Now, we can write$\left[ O{{H}^{-}} \right]$ as:
$\left[ O{{H}^{-}} \right]=2x=2\times 0.05346=0.1069M$
- As we know that in any aqueous solution, both ions that are $\left[ O{{H}^{-}} \right]$ and $\left[ {{H}_{3}}{{O}^{+}} \right]$ are present and they must satisfy the following conditions:
$\begin{aligned} & \left[ O{{H}^{-}} \right]\left[ {{H}_{3}}{{O}^{+}} \right]={{K}_{w}} \\\ & \left[ O{{H}^{-}} \right]\left[ {{H}_{3}}{{O}^{+}} \right]=1.0\times {{10}^{-14}} \\\ \end{aligned}$ - As we have determined the value of $\left[ O{{H}^{-}} \right]$ as 0.1.69 M. Now, further we can solve as:
$\begin{aligned} & \left[ {{H}_{3}}{{O}^{+}} \right]=\dfrac{1.0\times {{10}^{-14}}}{\left[ O{{H}^{-}} \right]} \\\ & \left[ {{H}_{3}}{{O}^{+}} \right]=\dfrac{1.0\times {{10}^{-14}}}{\left[ 0.1069 \right]} \\\ & \left[ {{H}_{3}}{{O}^{+}} \right]={{9.355}^{-14}}M \\\ \end{aligned}$ So, we get the value of $\left[ {{H}_{3}}{{O}^{+}} \right]$ as ${{9.355}^{-14}}M$ .
- Now, we will calculate the value of pH by using the formula of pH as:
$\begin{aligned} & pH=-\log \left[ {{H}_{3}}{{O}^{+}} \right] \\\ & pH=-\log \left[ {{3.955}^{-14}} \right] \\\ & pH=13.0290 \\\ \end{aligned}$
- We can calculate the value of pOH by using the formula:
$pOH=-\log \left[ O{{H}^{-}} \right]$
On calculating we get:
$\begin{aligned} & pOH=-\log \left[ 0.1069 \right] \\\ & pOH=0.9710 \\\ \end{aligned}$ - Hence, we get the value of pH, and pOH as 13.0290 and 0.9710.
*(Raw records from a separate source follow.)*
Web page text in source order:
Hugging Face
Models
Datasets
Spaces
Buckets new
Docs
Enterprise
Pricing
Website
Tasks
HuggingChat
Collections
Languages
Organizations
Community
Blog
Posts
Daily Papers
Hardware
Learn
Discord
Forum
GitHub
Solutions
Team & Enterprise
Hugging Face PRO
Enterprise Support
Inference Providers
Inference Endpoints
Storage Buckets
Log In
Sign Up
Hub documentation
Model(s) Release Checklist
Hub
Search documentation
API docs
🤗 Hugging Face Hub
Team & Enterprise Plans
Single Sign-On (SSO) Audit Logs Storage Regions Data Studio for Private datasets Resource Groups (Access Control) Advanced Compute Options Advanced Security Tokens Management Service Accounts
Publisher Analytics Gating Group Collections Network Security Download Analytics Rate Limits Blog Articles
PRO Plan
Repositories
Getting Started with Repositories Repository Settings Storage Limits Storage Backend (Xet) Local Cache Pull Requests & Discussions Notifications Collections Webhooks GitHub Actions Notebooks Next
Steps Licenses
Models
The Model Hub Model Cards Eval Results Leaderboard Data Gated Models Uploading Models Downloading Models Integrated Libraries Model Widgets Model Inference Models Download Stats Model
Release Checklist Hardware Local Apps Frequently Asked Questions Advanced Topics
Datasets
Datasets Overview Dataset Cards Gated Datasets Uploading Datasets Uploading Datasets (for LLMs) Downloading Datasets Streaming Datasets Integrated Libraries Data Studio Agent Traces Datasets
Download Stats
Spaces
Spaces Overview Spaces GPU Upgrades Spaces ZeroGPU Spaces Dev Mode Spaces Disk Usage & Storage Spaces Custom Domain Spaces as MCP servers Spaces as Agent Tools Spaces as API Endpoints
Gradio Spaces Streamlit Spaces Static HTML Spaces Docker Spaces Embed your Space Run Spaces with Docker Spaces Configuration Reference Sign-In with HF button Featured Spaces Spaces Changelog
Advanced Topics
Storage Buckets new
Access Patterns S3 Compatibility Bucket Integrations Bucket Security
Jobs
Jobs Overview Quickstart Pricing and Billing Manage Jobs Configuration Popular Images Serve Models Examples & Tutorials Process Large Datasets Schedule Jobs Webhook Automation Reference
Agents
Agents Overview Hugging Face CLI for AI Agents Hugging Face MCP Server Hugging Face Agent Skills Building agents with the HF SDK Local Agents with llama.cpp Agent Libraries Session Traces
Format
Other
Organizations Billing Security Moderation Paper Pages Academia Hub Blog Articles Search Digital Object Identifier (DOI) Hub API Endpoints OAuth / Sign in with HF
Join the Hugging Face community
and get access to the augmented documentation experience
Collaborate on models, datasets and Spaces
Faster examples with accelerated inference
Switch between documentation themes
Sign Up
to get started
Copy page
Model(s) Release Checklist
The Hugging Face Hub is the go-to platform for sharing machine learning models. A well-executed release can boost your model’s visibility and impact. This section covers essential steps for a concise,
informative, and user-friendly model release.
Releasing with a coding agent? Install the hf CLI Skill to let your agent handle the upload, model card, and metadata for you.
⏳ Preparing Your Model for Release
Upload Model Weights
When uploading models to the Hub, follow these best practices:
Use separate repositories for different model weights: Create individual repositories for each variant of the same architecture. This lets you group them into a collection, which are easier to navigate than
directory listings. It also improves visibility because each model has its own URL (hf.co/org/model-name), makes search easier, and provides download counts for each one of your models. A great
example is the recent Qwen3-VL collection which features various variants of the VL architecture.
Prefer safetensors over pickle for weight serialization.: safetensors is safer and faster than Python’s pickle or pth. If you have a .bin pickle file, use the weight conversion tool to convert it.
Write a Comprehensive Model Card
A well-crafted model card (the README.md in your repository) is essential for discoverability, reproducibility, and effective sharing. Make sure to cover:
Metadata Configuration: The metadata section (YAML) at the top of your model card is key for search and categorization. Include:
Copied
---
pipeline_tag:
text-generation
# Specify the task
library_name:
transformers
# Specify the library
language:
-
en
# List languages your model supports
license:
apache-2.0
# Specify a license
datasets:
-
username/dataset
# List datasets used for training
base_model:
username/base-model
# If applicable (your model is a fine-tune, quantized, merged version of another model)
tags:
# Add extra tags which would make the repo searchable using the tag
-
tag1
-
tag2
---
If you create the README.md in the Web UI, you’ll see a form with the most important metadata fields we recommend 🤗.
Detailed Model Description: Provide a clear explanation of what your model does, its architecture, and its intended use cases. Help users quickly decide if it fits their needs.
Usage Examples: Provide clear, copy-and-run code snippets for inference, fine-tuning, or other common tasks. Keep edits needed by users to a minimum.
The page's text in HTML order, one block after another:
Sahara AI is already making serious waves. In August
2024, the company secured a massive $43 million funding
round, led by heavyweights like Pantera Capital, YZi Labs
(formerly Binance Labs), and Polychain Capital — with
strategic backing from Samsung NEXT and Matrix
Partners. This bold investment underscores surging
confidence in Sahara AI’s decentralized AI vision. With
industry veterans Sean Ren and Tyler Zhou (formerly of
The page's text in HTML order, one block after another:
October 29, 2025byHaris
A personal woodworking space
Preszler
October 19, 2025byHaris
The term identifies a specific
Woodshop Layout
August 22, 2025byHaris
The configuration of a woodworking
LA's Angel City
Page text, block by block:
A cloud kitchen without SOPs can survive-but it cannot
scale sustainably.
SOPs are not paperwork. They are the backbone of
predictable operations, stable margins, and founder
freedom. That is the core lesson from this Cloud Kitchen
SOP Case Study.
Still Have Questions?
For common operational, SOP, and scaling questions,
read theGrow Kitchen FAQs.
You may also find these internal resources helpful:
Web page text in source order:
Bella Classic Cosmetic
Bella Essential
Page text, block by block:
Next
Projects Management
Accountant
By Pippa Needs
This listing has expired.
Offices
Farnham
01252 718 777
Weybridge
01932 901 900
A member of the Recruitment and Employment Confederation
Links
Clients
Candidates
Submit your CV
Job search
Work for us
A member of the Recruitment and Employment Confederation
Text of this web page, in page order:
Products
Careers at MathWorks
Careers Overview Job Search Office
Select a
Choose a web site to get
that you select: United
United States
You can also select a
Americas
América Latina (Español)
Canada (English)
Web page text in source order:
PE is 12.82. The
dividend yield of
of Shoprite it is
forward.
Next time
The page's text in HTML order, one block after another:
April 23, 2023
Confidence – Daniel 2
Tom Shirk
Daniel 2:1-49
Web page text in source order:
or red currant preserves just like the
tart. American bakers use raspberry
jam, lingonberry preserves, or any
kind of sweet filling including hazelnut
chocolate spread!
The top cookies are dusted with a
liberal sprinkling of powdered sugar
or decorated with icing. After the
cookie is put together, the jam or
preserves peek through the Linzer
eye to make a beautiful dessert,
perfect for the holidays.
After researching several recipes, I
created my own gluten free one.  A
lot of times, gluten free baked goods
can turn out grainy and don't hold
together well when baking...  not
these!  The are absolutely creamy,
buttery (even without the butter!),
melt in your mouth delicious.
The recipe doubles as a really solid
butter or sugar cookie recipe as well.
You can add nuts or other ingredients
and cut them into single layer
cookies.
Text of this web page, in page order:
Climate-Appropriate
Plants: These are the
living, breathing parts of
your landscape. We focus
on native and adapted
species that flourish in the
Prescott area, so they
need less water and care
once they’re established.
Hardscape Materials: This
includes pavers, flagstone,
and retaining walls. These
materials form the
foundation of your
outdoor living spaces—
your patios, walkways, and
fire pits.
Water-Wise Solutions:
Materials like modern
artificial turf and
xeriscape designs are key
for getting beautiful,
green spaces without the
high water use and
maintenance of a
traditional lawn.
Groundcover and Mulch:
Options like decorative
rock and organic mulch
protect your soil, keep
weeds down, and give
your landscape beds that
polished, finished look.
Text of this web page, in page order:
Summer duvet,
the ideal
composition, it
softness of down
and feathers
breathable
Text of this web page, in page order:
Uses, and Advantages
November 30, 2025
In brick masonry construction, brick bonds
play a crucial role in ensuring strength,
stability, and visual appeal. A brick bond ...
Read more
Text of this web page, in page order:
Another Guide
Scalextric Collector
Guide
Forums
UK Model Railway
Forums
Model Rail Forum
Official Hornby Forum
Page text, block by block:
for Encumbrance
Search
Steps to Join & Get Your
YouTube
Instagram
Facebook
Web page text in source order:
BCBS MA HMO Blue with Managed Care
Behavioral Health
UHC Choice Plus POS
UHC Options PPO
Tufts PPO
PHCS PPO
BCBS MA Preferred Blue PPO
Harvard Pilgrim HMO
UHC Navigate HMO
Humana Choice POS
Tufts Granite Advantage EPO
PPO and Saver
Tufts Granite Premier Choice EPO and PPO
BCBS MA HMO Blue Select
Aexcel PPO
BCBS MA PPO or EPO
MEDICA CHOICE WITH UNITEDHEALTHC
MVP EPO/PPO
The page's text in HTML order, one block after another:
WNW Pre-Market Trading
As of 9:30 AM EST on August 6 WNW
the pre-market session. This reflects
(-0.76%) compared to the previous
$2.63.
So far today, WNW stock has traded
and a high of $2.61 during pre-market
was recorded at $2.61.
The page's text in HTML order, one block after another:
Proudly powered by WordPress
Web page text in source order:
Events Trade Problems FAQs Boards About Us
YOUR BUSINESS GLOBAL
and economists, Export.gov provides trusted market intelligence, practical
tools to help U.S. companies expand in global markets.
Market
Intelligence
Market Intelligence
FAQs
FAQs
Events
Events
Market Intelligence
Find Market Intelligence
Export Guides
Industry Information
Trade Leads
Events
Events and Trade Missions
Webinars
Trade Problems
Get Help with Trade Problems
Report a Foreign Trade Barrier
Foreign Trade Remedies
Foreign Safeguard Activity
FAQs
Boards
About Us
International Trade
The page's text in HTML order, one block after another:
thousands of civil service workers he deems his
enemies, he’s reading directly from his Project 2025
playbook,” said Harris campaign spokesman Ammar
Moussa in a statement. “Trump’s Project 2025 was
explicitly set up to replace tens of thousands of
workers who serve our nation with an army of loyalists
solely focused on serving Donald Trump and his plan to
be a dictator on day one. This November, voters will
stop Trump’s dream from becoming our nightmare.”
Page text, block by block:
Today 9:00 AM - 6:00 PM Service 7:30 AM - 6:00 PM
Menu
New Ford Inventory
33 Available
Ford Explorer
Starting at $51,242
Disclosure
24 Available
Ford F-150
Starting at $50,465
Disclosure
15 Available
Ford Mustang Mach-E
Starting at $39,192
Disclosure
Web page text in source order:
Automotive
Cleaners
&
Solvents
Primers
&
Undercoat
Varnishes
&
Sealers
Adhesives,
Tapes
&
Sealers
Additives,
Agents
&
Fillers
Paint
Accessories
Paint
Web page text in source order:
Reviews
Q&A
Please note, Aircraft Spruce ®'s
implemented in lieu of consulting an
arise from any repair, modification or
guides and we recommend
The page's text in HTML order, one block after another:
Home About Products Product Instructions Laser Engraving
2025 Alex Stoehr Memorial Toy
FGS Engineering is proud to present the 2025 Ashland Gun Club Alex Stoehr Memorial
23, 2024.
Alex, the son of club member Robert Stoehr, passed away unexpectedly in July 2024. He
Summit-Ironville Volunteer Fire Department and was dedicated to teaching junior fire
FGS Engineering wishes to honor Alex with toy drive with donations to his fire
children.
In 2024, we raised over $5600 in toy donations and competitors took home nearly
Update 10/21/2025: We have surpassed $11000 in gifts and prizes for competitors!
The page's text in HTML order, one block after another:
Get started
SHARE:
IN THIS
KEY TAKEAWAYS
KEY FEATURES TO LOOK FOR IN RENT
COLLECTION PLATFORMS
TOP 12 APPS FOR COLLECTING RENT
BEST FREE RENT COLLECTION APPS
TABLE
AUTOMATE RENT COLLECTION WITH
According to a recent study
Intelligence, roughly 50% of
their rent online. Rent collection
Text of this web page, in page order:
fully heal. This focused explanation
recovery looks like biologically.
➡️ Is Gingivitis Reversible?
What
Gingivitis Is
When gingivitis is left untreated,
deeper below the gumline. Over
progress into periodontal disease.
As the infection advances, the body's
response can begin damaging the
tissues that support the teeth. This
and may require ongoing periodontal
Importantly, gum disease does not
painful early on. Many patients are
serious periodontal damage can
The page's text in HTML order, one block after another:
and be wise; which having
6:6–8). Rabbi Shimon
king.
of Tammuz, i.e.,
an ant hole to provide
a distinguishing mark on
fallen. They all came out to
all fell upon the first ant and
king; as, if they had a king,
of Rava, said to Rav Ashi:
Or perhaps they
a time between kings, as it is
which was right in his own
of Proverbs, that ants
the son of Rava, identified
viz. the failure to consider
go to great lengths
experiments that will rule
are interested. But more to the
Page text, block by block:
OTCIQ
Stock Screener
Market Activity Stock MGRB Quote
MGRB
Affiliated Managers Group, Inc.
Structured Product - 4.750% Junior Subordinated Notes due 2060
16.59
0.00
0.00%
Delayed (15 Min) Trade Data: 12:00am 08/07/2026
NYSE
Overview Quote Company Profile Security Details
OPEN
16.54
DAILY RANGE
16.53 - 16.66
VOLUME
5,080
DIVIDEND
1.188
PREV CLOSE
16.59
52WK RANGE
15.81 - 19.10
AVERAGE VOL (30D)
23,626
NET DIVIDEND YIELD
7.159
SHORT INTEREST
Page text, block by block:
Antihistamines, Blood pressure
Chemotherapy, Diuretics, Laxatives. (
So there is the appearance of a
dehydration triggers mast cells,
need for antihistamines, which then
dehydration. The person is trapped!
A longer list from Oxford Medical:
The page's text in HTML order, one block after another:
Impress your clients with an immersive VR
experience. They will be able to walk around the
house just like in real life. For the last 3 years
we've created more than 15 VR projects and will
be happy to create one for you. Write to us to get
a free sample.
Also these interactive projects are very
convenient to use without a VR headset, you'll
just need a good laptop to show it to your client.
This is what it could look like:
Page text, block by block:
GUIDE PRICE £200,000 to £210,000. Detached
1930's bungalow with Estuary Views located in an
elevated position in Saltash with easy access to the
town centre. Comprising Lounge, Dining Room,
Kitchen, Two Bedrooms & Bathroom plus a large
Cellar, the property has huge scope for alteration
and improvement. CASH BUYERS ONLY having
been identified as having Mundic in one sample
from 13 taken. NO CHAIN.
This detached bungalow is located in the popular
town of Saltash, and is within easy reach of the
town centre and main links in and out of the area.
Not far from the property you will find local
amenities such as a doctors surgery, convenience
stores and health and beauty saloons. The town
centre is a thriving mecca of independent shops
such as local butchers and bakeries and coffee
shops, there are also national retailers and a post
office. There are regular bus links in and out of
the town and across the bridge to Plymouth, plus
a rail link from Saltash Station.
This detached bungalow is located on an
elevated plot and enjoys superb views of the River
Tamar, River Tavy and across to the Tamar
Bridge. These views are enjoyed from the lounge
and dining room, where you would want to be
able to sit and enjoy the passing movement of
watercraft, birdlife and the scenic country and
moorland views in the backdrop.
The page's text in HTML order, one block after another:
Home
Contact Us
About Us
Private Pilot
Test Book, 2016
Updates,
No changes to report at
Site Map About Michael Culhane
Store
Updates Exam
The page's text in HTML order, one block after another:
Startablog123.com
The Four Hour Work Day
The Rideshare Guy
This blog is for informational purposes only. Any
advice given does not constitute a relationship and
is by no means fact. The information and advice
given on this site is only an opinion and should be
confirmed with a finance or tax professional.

Note: - We should not get confused in the symbols ${{K}_{b}}$ and ${{K}_{B}}$ . As ${{K}_{b}}$ is a base dissociation constant that basically measures how completely a base dissociates into its component ions in water.
- Whereas, ${{K}_{B}}$ is the Boltzmann constant which relates the average kinetic energy of the particles present in a gas with the temperature of the gas.